The methodologies of incidental language teaching and learning in AI involves designing interactive environments where language acquisition happens naturally as a byproduct of engaging in primary tasks, leveraging features like context-aware feedback, rich multimedia input, and adaptive learning algorithms to subtly expose learners to new language elements without explicitly focusing on grammar rules, thereby mimicking real-life language acquisition. The various methods include Contextualized Learning, Immersive scenarios (Creating virtual environments that simulate real-life situations where language is used naturally, like conversations with AI agents or playing games with linguistic challenges embedded within the gameplay), Rich multimedia input (Utilizing images, audio, and video to provide context clues for understanding new vocabulary and grammar structures), Adaptive Learning Algorithms, Dynamic difficulty adjustment (Adjusting the complexity of language based on the learner's proficiency level, gradually introducing new vocabulary and grammatical structures), Personalized feedback, Open-ended dialogue (Encouraging natural conversation with AI agents where learners can freely express themselves and receive feedback on their language use), Highlighting key vocabulary (Subtly highlighting new vocabulary within context through visual cues, definitions, or synonyms), AI-powered language learning games (Games where players need to use language to progress through levels, naturally exposing them to new vocabulary and grammar structures), Conversational chatbots, Personalized language learning apps among others.

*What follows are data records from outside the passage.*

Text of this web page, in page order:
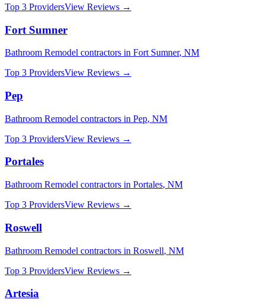
Top 3 ProvidersView Reviews →
Fort Sumner
Bathroom Remodel contractors in Fort Sumner, NM
Top 3 ProvidersView Reviews →
Pep
Bathroom Remodel contractors in Pep, NM
Top 3 ProvidersView Reviews →
Portales
Bathroom Remodel contractors in Portales, NM
Top 3 ProvidersView Reviews →
Roswell
Bathroom Remodel contractors in Roswell, NM
Top 3 ProvidersView Reviews →
Artesia

Incidental language teaching and learning offers several benefits, including: increased engagement and natural language acquisition, personalized learning experiences, improved fluency through real-world context, reduced anxiety, and the ability to learn from diverse language patterns across various interactions; essentially allowing users to pick up language naturally through everyday interactions with AI, similar to how humans learn languages in reallife situations.